Given an RGB image $i$ and depth image $d_{gth}$, We firstly generate sparse depth $d_s$ from $d_{gth}$. Stereo-Aware Augmentation aims to generate pseudo sparse depth with occlusion errors $\hat{d}$ to mimic process of stereo calibration. Subsequently, we feed $i$ and $\hat{d}$ into Confidence Estimation Module to estimate $d^{*}$ and corresponding uncertainty $\sigma$. Eventually, during inference, occlusion errors of sparse depth induced from dual-calibration will be removed by Confidence Estimation Module. Overall method shown in Fig.3. Note that our method do not request any dataset which provide raw depth map with occlusion errors.
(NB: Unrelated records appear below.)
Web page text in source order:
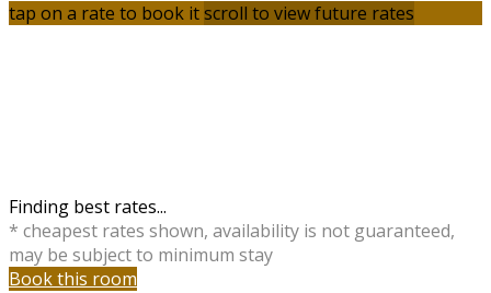
tap on a rate to book itscroll to view future rates
Finding best rates...
* cheapest rates shown, availability is not guaranteed,
may be subject to minimum stay
Book this room

Stereo-Aware Augmentation As shown in Fig.4, to generate pseudo sparse depth with occlusion errors $\hat{d}$, we warp depth image $d_{gth}$ with an 3D projection with proper extrinsic parameters. More specifically, 1) project ground truth depth to 3D, 2) rotation is performed around the x or y axis, it maps depth points from original position to specific position, then 2) project back to 2D and extract mask to get occlusion points, 3) shifting occlusion points and 4) obtaining masked original sparse depth points. Note that available intrinsic matrix and well-select extrinsic matrix are requested.
Confidence Estimation Module The goal of a confidence estimation module is to provide an estimate of the reliability or uncertainty of sparse depth associated with the input RGB image. In this article, we introduce an additional module into the existing depth completion network to estimate the confidence scores. This module can be trained using following loss functions that encourage retaining reliable sparse depth points. Inspired by [1], We model the confidence of pseudo sparse depth with occlusion errors $\hat{d}$ assuming a Gaussian distribution centred in the sparse depth $d^*$ with variance $\sigma^2$, the latter encoding the depth uncertainty. Then train the module with sparse depth $d_s$ to regress $\sigma$ by minimizing the negative log-likelihood of the distribution.
Depth Completion Model Confidence Estimation Module then be cascaded with the any depth completion model such as EMDC [2], to obtain improved sparse depth and achieve superior depth completion results.
As shown in Fig.5
The depth maps generated by sensors must often be coupled with an RGB camera to understand the framed scene semantically. Unfortunately, this process, coupled with the intrinsic issues affecting all the depth sensors, yields noise and gross outliers in the final output. We figure out that model suffers from occlusions error which caused by 1) applying spatial filter, 2) erroneous measurements and 3) stereo calibration. To tackle this, we propose the Stereo-Aware Augmentation, an effective supervised framework aimed at explicitly addressing this issue by learning to estimate the confidence of the sparse depth map and thus allowing for filtering out the outliers.
[1] Conti, Andrea, et al. Unsupervised confidence for LiDAR depth maps and applications. IEEE/RSJ International Conference on Intelligent Robots and Systems (IROS), 2022.
[2] Dewang Hou, et al. Learning an Efficient Multimodal Depth Completion Model. ECCV Workshop, 2022.
[3] Andreas Geiger, et al. Vision meets Robotics: The KITTI Dataset. International Journal of Robotics Research (IJRR), 2013.